ACI Author Spotlight:

Dr. Andrew Gelman

 

The quality of content in ACI is due to the rigor of our selection process and to the incredible scholarship and credentials of scholarly bloggers publishing in their fields. 

Due to this selectivity in content and academic contributions, ACI is proud to highlight exceptional blog authors in order to showcase their work and inspire other authors... and today's author spotlight is on Dr. Andrew Gelman.




Dr. Gelman is currently a Professor in Statistics and Political Science at Columbia University, as well as a Visiting Professor in Statistics at Harvard University. He received his PhD and MA in Statistics from Harvard after having earned a BA in statistics and math at MIT

With awards from both statistics and political science organizations, he (along with a handful of occasional contributors) tackles both subjects - and a number of other topics - in his blog, Statistical Modeling, Causal Inference, and Social Science.  

Dr. Gelman describes how he came to focus on statistics and political science for his academic career, a process that began in his early days as an undergraduate and nurtured by the multidisciplinary nature of his interests. 

"I majored in math and physics in college and minored in political science," he explains. "I chose to become a statistician partly because I did not see myself as an exceptional mathematician or physicist, and partly because statistics connects to all of my interests, including the natural and social sciences."


Statistical Modeling, Causal Inference, and Social Science

 


However, in addition to his primary fields of statistics and political science, his research interests also include such topics as toxicology, medical imaging, econometrics, crime-related issues, and a variety of social science applications. A list of his published articles on his faculty webpage gives an idea of the variety of disciplines Dr. Gelman's research covers. In addition, he has also published several books on statistics and political science. 

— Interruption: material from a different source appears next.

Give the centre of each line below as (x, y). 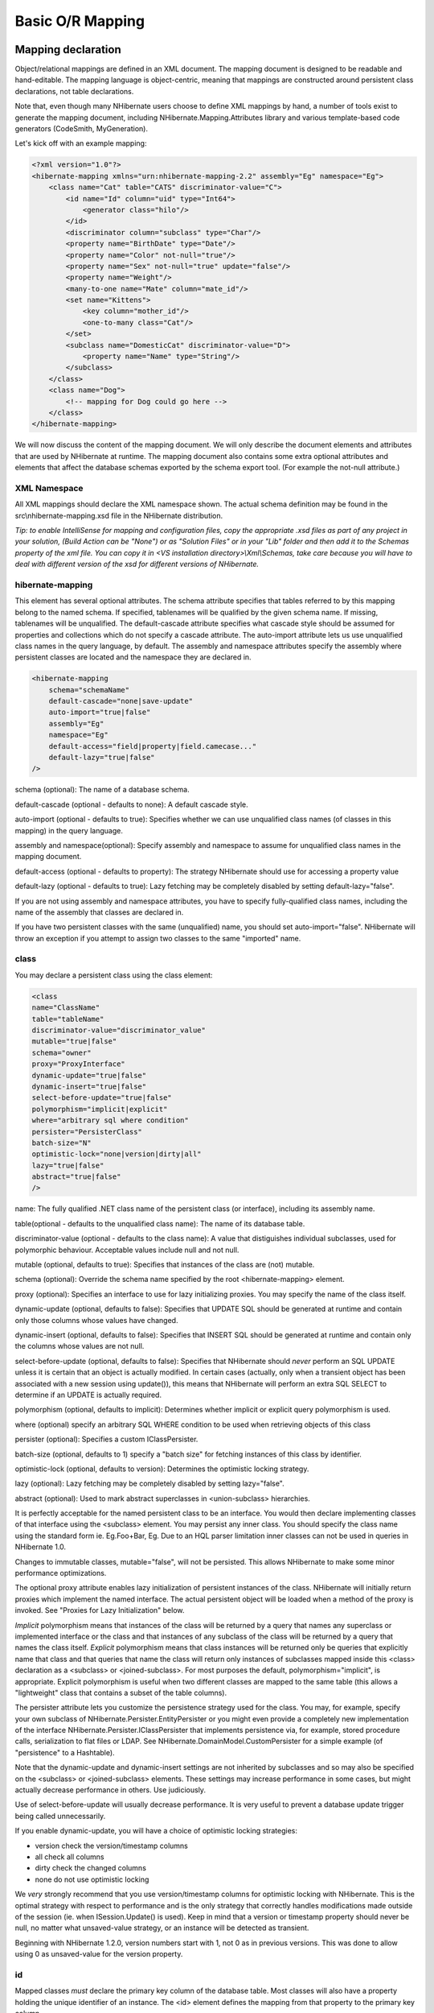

His research interests also include education. His post "What’s the most important thing in statistics that’s not in the textbooks?" offers a statistics educator's view of how statistics texts can help or hinder student learning, and a 2012 Ethics and Statistics article touches on similar ideas: the need for statistics educators to apply those heralded empirical practices to teaching and assessment.

"Statistics is an 'helper' field in that we develop methods for others to use," he explains. "In that sense, just about all my research is about education of one sort or another."

Given his multidisciplinary interests, the backgrounds of his readers might be trickier to assume. "I have no idea who my audience is!" he says, although he notes that post discussions sometimes help. "I have some sense of my commenters, but that’s about it."

Nevertheless, having that blog readership can affect the platform he ultimately chooses for communicating some concepts and ideas. 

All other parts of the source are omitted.